Given current interest in the PPN as a therapeutic target and its proposed mechanism of action, i.e. activation of PPN output, an understanding of the effect of GPi and STN DBS on PPN activity is critically important. In this study, we investigated the effect of therapeutic GPi DBS on PPN neuronal activity in a rhesus monkey rendered parkinsonian using 1-methyl-4-phenyl-1,2,3,6-tetrahydropyridine (MPTP). By examining the effect of GPi DBS on PPN neuronal activity, we may better understand why GPi DBS has limited effect on medically refractory gait and postural abnormalities and devise alternative approaches and targets for its treatment.

Methods

All experimental procedures were approved by the Institutional Animal Care and Use Committee and complied with United States Public Health Service policy on the humane care and use of laboratory animals. Surgical procedures were performed in aseptic conditions using isoflurane anesthesia. A single, female monkey (Macaca mulatta, 5 kg, 9 yrs) was used for this study.

Behavioral assessments

The severity of the parkinsonian state was assessed weekly using a version of the Unified Parkinson's Disease Rating Scale (UPDRS) modified for the non-human primate. A four-point scale is used to evaluate each of ten key parkinsonian features, including rigidity, bradykinesia and tremor. Scoring ranges from 0 to 3, with a score of zero representing the “normal” motor state for a given feature. The scale was used to confirm the attainment and stability of the moderate (overall score between 18 and 28) parkinsonian condition, with specific sub-scale items, including rigidity, used individually to evaluate the effect of GPi DBS.

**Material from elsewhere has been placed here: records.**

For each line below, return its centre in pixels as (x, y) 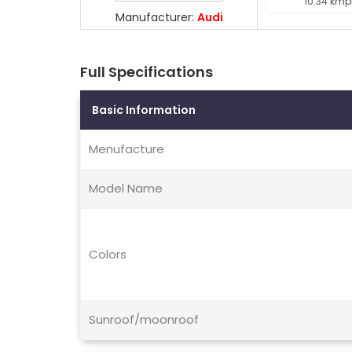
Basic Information (144, 110)
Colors (108, 255)
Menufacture (126, 149)
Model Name (126, 189)
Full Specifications (147, 72)
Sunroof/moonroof (144, 320)
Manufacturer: (156, 18)
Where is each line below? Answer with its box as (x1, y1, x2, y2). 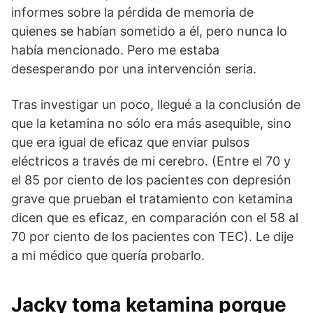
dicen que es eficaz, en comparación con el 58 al (11, 210, 298, 225)
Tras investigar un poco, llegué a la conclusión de (11, 97, 300, 112)
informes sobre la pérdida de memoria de (11, 5, 254, 20)
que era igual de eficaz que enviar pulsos (11, 135, 249, 150)
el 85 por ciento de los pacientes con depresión (11, 173, 291, 187)
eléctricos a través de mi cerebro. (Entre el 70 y (11, 154, 291, 168)
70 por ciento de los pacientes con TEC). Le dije (11, 229, 293, 244)
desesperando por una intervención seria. (11, 61, 256, 76)
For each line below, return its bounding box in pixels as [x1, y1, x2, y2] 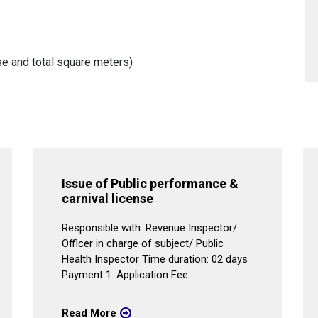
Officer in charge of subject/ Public [62, 237, 224, 250]
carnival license [62, 191, 154, 206]
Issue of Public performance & [62, 176, 239, 191]
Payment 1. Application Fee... [62, 268, 195, 281]
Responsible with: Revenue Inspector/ [62, 221, 238, 234]
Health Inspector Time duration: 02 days [62, 253, 248, 265]
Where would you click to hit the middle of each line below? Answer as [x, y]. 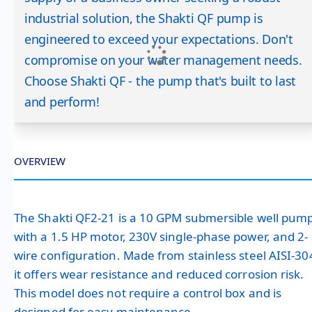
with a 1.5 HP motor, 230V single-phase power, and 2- [161, 236]
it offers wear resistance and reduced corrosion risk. [159, 274]
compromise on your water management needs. [163, 60]
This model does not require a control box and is [148, 292]
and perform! [62, 102]
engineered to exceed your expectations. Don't [159, 39]
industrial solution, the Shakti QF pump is [144, 18]
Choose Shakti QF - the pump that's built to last [161, 81]
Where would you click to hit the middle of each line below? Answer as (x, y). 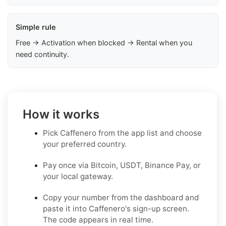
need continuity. (42, 54)
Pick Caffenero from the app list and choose (122, 133)
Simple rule (36, 27)
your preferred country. (85, 144)
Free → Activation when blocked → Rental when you (104, 43)
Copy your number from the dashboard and (121, 198)
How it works (61, 115)
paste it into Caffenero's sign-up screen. (116, 209)
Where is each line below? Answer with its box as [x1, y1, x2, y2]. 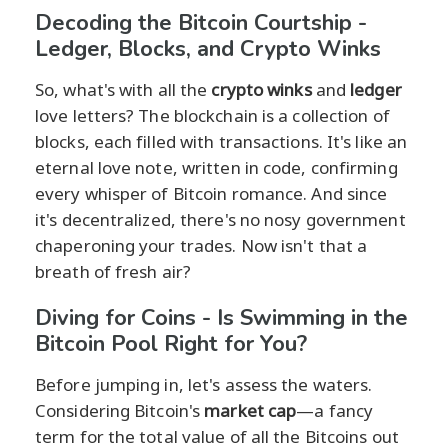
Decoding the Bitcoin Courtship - [35, 7, 367, 38]
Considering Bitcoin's [35, 398, 205, 422]
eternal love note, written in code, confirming [35, 155, 398, 179]
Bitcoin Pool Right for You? [35, 328, 307, 359]
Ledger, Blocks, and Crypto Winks [35, 33, 381, 64]
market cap [204, 398, 297, 422]
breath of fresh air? [35, 259, 191, 283]
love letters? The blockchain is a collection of [35, 103, 390, 127]
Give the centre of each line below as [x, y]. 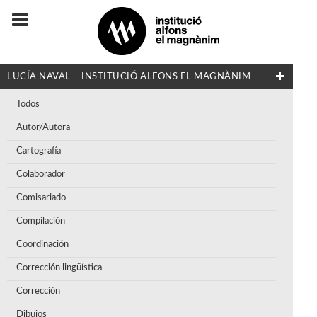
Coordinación [42, 244]
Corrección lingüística [59, 267]
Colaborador [41, 174]
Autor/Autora [43, 127]
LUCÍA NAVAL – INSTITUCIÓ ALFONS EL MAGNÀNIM [129, 76]
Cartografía [39, 151]
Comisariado [41, 197]
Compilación [41, 221]
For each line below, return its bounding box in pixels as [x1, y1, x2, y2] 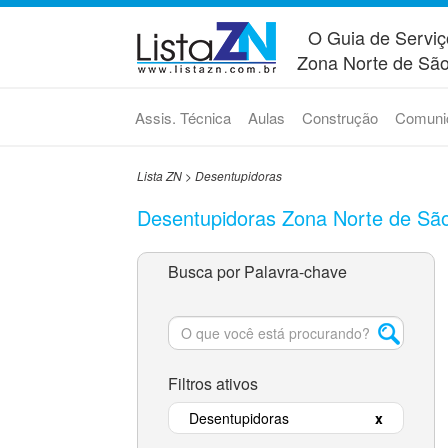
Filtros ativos [167, 372, 258, 395]
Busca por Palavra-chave [167, 260, 347, 283]
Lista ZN [136, 167, 182, 184]
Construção [301, 107, 378, 128]
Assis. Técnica [134, 107, 231, 128]
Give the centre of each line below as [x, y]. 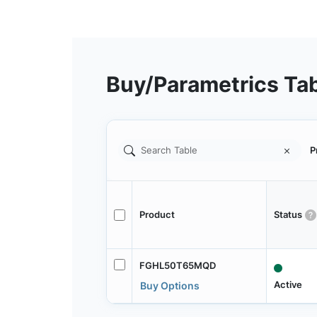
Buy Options [169, 285]
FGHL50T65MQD [177, 265]
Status [288, 215]
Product [157, 215]
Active [288, 285]
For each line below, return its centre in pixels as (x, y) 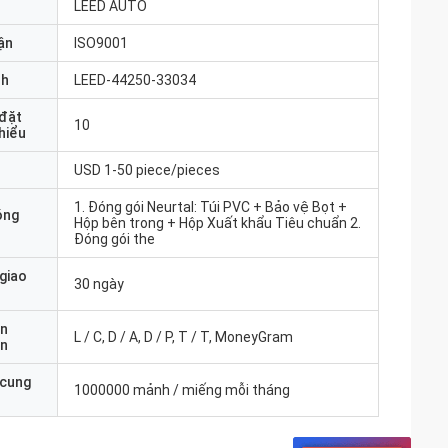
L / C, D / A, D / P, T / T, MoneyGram (183, 337)
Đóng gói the (114, 239)
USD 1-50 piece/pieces (147, 170)
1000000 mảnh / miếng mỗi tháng (182, 390)
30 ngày (99, 284)
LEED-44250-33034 (135, 80)
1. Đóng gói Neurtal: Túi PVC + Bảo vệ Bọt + (210, 207)
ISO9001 (101, 43)
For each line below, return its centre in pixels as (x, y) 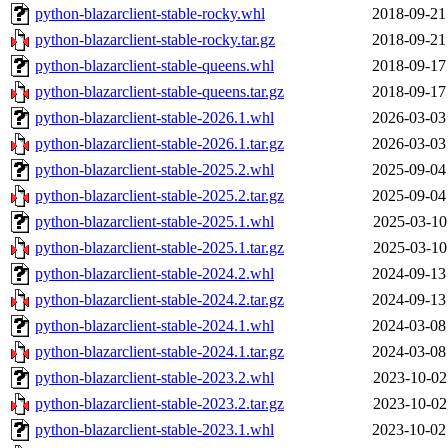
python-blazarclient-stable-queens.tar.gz (159, 92)
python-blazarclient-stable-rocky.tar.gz (155, 40)
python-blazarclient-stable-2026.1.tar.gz (159, 144)
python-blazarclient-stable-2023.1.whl (154, 430)
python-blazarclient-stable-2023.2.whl (154, 378)
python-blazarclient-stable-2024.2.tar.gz (159, 300)
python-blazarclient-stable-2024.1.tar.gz (159, 352)
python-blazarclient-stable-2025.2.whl (154, 170)
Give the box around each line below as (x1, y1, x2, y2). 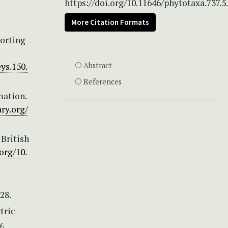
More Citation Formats (71, 17, 149, 27)
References (83, 76, 122, 87)
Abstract (83, 60, 112, 70)
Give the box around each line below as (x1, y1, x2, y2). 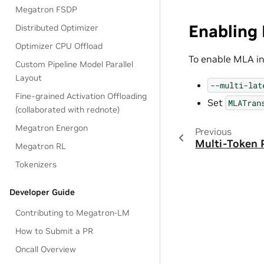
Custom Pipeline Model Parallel (15, 59, 134, 70)
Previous (194, 125, 232, 137)
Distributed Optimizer (15, 22, 99, 33)
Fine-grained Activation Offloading (15, 91, 147, 101)
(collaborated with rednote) (15, 104, 120, 115)
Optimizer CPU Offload (15, 41, 103, 51)
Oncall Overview (15, 244, 77, 255)
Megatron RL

Quantitative evaluation of bradykinesia was achieved using a reach and retrieval task. After comfortably restraining one of the animal's arms, small food items were placed in each of three wells of a modified Klüverboard and the time required to retrieve the items with the unrestrained arm recorded. The animal was timed from initial contact with the first piece of food until contact with the mouth with the last piece. Once performance stabilized, task performance video was captured directly to PC computer for off-line analysis. The duration of each of three aspects of the motor behavior was determined: reach, manipulation and retrieval time. Reach time is defined as the time from the hand leaving the mouth to the time when the hand enters the food well. Manipulation time represents the amount of time that the hand remains within the food well. Finally, retrieval time is the time from when the animal's hand leaves the food well to when it arrives at the mouth. The sum of the reach and retrieval time components was used to represent the total movement time for the reach and retrieval task. Only those trials where the hand started and ended at the same position in space were included in the analysis.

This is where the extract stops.